■ What the exercise asks ■
Could you write out exactly, and only, the lines from the one containing "comparaison de races et de régimes." through the last line of the data, leaving out all pictures?

BEGIN Supplied data

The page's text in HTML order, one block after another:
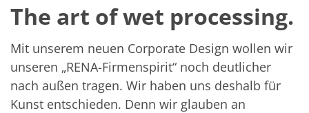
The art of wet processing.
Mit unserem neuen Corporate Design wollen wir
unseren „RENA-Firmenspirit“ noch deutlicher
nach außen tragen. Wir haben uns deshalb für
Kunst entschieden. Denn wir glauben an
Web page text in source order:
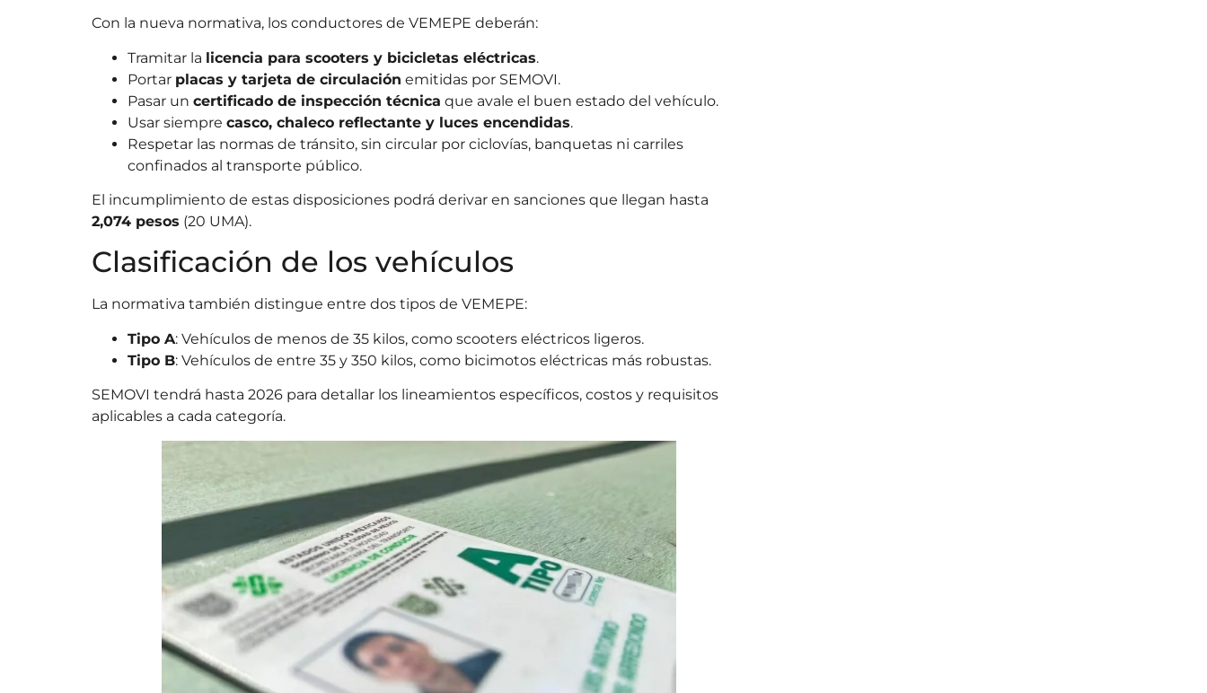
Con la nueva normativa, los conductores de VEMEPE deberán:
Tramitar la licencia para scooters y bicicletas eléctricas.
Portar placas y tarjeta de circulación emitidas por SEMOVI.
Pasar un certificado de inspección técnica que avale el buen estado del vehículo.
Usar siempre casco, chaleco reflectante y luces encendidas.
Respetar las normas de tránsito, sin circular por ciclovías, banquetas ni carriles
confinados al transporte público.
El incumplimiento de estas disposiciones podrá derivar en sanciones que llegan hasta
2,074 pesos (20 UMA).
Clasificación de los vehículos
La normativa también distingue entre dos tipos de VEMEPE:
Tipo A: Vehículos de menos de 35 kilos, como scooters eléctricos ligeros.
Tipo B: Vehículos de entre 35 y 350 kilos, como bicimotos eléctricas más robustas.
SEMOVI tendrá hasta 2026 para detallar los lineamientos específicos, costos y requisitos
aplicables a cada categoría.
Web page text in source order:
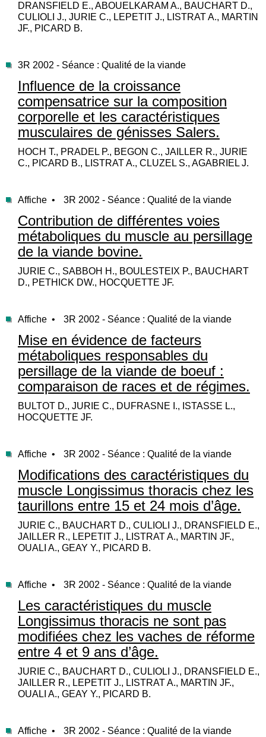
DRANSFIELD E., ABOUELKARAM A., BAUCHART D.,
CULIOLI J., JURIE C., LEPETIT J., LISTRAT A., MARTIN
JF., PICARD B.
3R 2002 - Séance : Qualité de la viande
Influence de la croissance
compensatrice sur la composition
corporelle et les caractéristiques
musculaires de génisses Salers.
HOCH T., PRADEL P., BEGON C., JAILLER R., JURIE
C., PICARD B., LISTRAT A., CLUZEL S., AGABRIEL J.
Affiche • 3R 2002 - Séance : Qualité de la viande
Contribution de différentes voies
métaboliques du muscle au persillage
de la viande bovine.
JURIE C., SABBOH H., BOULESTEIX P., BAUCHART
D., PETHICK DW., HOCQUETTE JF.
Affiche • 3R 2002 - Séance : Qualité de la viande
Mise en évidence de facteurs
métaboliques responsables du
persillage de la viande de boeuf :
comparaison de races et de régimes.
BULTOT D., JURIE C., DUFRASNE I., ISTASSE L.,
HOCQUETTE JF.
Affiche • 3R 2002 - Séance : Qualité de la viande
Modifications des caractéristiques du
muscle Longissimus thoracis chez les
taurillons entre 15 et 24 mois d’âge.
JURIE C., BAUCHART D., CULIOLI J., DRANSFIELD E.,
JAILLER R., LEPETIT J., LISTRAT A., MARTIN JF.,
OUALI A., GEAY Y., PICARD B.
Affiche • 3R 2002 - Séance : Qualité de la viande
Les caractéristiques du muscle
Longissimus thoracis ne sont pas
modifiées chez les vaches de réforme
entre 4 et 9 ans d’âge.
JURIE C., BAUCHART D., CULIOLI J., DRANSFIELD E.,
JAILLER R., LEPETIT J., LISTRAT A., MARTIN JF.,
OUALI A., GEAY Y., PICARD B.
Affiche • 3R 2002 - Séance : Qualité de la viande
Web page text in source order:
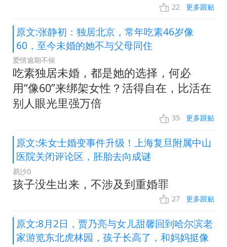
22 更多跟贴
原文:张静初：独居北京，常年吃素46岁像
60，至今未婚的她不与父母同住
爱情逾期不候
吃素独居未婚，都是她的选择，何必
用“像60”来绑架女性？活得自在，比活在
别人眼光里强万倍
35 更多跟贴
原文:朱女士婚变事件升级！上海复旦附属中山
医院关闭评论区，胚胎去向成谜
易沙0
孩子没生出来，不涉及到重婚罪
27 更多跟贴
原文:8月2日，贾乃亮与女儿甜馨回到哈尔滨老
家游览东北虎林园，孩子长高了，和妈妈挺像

END Supplied data

■ Written answer ■
comparaison de races et de régimes.
BULTOT D., JURIE C., DUFRASNE I., ISTASSE L.,
HOCQUETTE JF.
Affiche • 3R 2002 - Séance : Qualité de la viande
Modifications des caractéristiques du
muscle Longissimus thoracis chez les
taurillons entre 15 et 24 mois d’âge.
JURIE C., BAUCHART D., CULIOLI J., DRANSFIELD E.,
JAILLER R., LEPETIT J., LISTRAT A., MARTIN JF.,
OUALI A., GEAY Y., PICARD B.
Affiche • 3R 2002 - Séance : Qualité de la viande
Les caractéristiques du muscle
Longissimus thoracis ne sont pas
modifiées chez les vaches de réforme
entre 4 et 9 ans d’âge.
JURIE C., BAUCHART D., CULIOLI J., DRANSFIELD E.,
JAILLER R., LEPETIT J., LISTRAT A., MARTIN JF.,
OUALI A., GEAY Y., PICARD B.
Affiche • 3R 2002 - Séance : Qualité de la viande
Web page text in source order:
22 更多跟贴
原文:张静初：独居北京，常年吃素46岁像
60，至今未婚的她不与父母同住
爱情逾期不候
吃素独居未婚，都是她的选择，何必
用“像60”来绑架女性？活得自在，比活在
别人眼光里强万倍
35 更多跟贴
原文:朱女士婚变事件升级！上海复旦附属中山
医院关闭评论区，胚胎去向成谜
易沙0
孩子没生出来，不涉及到重婚罪
27 更多跟贴
原文:8月2日，贾乃亮与女儿甜馨回到哈尔滨老
家游览东北虎林园，孩子长高了，和妈妈挺像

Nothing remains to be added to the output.